*** Opening of Available records ***

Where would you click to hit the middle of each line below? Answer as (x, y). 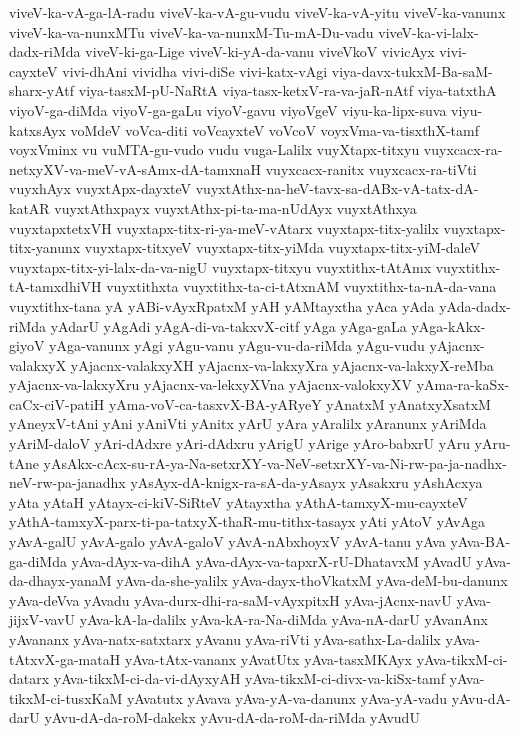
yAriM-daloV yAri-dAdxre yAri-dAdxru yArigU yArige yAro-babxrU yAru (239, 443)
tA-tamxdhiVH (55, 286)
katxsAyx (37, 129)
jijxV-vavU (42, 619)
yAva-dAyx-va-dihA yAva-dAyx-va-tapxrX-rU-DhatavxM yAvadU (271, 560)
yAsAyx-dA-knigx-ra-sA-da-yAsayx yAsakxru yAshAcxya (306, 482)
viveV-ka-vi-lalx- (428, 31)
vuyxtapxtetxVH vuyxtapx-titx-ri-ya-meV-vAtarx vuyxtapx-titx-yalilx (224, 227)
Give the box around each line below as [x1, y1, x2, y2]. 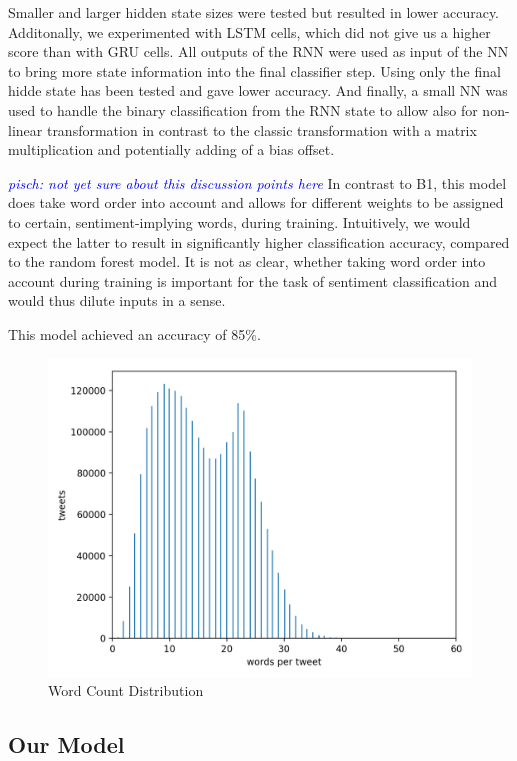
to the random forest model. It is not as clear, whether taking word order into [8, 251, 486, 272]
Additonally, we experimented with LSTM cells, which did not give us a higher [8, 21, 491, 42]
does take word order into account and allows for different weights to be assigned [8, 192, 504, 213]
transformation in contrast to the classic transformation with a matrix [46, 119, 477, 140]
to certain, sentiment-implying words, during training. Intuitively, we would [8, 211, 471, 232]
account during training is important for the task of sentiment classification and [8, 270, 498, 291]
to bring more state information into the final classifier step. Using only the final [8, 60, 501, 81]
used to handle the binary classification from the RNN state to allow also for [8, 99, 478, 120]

*** Close of Available records ***
*** Opening of Available records ***

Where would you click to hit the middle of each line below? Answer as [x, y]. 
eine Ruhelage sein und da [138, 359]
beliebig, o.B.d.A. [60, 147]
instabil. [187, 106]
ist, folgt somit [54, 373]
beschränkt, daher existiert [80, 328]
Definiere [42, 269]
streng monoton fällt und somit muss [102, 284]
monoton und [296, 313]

*** Close of Available records ***
*** Opening of Available records ***

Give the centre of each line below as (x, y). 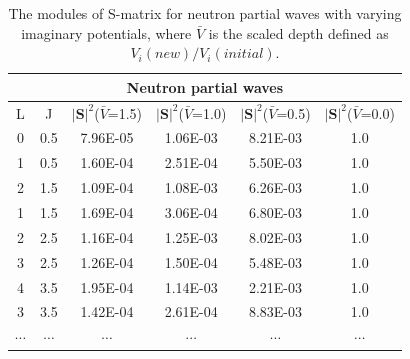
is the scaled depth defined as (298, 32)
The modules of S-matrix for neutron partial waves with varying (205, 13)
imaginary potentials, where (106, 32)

*** Close of Available records ***

[Task to complete] Reproduce exactly the lines above that run from the one with "viveV-ka-vi-lalx- (428, 31)" to the one with "does take word", both included, leaving pictures out.

[Output of the exercise]
viveV-ka-vi-lalx- (428, 31)
vuyxtapxtetxVH vuyxtapx-titx-ri-ya-meV-vAtarx vuyxtapx-titx-yalilx (224, 227)
Give the box around each line below as [x1, y1, x2, y2]. 
to the random forest model. It is not as clear, whether taking word order into [8, 251, 486, 272]
Additonally, we experimented with LSTM cells, which did not give us a higher [8, 21, 491, 42]
does take word order into account and allows for different weights to be assigned [8, 192, 504, 213]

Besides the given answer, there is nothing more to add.